HEYY?! i just realized, did we solve the compute cos theta? was that the 2sqrt6 / 5?
closer. we know sin(x) and cos(x). but we do not know sin(2x) we start with sin(2x)= 2 sin(x) cos(x) replace sin(x) with 1/5 sin(2x)= 2* 1/5 * cos(x) replace cos(x) with 2sqrt6/5 sin(2x)= 2* 1/5 * 2sqrt6/5 notice that sin(2x) is not 2*1/5
will the 2 (1/5) = 2/5? or is that wrong?
i ddont know how to mult. fractions.
yes 2*1/5 is 2/5 the answer is \[ \sin(2\theta)= \frac{4\sqrt{6}}{25} \] (I used theta again just to match the problem)
Here is the first video on trig http://www.khanacademy.org/math/trigonometry/v/basic-trigonometry
oh....okay, thank you ill watch the video. but one quesiton. why dont we multiply the sqrt by the 2 also?
Here is a list of videos on fractions http://www.khanacademy.org/math/arithmetic/fractions I would watch the first few just to see if they make sense.
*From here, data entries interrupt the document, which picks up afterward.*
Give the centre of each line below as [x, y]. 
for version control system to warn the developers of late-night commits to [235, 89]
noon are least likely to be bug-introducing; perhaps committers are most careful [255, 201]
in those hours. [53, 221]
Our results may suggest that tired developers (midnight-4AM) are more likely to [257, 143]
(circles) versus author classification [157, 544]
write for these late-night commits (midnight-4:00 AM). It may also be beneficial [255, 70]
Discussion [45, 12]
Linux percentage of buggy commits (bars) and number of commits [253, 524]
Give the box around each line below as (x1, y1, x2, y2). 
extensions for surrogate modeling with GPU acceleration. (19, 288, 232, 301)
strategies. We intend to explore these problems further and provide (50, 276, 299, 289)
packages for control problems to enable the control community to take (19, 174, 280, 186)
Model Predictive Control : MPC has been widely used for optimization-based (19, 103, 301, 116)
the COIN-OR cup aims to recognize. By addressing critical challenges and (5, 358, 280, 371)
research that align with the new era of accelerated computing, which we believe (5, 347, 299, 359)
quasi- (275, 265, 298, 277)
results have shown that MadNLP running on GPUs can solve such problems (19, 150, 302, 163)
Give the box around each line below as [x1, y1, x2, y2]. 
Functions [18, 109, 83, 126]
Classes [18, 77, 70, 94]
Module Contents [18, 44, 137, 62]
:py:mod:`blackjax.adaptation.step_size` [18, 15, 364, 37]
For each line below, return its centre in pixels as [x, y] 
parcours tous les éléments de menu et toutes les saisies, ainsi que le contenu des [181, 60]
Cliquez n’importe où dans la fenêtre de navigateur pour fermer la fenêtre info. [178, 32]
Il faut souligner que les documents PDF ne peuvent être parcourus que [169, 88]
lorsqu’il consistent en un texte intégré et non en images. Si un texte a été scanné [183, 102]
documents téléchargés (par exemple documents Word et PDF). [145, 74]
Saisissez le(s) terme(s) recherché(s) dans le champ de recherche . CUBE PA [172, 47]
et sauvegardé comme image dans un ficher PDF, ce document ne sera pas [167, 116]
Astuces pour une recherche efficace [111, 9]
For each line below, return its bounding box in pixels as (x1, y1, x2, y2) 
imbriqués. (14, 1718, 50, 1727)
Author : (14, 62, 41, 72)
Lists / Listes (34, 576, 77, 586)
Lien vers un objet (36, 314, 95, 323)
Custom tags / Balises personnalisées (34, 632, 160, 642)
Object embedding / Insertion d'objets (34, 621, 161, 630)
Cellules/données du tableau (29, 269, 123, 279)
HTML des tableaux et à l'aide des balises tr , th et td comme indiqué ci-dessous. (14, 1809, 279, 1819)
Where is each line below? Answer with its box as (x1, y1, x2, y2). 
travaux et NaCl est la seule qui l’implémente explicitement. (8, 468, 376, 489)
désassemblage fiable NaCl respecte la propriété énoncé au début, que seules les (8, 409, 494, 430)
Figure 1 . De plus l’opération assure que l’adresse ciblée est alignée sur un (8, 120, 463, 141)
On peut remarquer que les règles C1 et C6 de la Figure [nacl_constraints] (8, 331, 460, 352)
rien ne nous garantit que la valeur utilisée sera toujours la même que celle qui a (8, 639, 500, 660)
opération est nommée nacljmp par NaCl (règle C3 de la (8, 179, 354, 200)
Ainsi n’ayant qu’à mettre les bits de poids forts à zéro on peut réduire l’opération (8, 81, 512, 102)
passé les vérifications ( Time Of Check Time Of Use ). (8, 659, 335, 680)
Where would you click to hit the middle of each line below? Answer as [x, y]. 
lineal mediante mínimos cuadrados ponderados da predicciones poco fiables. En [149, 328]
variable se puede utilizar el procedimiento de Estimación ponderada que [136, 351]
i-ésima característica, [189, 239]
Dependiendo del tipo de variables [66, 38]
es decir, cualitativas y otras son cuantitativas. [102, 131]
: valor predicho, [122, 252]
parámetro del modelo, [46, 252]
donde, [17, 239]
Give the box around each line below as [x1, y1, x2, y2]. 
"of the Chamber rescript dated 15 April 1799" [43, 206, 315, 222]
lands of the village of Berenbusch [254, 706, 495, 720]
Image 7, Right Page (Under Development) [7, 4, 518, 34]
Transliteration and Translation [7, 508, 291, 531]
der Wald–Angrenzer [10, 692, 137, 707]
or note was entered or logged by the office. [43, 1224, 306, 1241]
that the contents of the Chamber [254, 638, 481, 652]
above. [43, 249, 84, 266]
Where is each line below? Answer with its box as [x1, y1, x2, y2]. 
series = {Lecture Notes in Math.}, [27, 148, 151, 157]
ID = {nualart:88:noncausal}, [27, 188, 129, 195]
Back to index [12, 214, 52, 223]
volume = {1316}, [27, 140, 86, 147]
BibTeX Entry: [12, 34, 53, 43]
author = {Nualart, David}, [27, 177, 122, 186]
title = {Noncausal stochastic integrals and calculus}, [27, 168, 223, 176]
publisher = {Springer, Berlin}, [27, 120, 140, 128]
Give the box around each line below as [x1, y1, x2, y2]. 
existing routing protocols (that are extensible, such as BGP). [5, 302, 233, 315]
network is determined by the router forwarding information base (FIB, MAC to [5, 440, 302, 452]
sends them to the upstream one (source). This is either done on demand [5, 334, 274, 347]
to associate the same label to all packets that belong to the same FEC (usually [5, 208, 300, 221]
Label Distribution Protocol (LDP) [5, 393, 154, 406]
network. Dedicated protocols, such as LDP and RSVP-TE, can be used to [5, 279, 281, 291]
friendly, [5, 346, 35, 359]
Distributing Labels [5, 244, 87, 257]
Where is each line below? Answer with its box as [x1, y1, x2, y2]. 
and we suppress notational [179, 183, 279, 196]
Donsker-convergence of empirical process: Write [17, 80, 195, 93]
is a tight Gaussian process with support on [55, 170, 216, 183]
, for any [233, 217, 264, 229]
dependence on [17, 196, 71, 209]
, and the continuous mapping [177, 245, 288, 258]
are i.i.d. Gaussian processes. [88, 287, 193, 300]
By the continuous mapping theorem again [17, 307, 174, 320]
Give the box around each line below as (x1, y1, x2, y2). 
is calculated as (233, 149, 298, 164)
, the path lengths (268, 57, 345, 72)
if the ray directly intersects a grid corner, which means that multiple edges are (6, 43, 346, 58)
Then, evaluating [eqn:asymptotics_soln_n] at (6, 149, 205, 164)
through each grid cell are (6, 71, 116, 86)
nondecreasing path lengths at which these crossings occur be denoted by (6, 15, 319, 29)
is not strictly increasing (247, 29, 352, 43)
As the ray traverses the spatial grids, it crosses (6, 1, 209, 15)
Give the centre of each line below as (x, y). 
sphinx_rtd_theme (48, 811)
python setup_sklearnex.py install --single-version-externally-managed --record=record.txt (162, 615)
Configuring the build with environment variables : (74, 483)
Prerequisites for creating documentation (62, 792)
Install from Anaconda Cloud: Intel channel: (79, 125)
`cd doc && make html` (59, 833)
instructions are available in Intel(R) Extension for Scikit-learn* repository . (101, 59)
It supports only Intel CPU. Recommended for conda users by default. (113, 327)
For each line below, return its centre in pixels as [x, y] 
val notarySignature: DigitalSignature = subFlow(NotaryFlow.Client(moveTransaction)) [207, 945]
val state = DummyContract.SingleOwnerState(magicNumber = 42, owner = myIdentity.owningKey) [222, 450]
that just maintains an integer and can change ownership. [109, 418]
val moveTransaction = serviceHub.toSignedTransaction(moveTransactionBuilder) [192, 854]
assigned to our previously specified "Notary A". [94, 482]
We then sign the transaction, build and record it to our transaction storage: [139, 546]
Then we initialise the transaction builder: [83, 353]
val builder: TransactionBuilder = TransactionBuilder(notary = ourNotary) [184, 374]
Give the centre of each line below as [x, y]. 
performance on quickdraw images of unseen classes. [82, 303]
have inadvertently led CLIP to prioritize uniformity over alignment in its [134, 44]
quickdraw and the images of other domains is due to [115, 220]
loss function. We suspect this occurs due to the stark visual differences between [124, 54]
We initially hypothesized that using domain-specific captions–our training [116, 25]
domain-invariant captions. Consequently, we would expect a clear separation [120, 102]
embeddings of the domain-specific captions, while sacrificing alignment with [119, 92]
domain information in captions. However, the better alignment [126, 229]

Later on, if you run into a problem, go to this site and search for a video that explains it.
okay. thank you so much. imma watch a few of these then get back to the homework.
\[ \sin(2x)= 2\cdot \frac{1}{5} \cdot \frac{ 2\sqrt{6}}{5} \] to multiply fractions you multiply top*top and bottom*bottom (whole numbers are "tops") \[ \sin(2x)= \frac{2\cdot 1 \cdot 2\sqrt{6}}{5\cdot 5} \] that simplifies to \[ \sin(2x)= \frac{4\sqrt{6}}{25} \]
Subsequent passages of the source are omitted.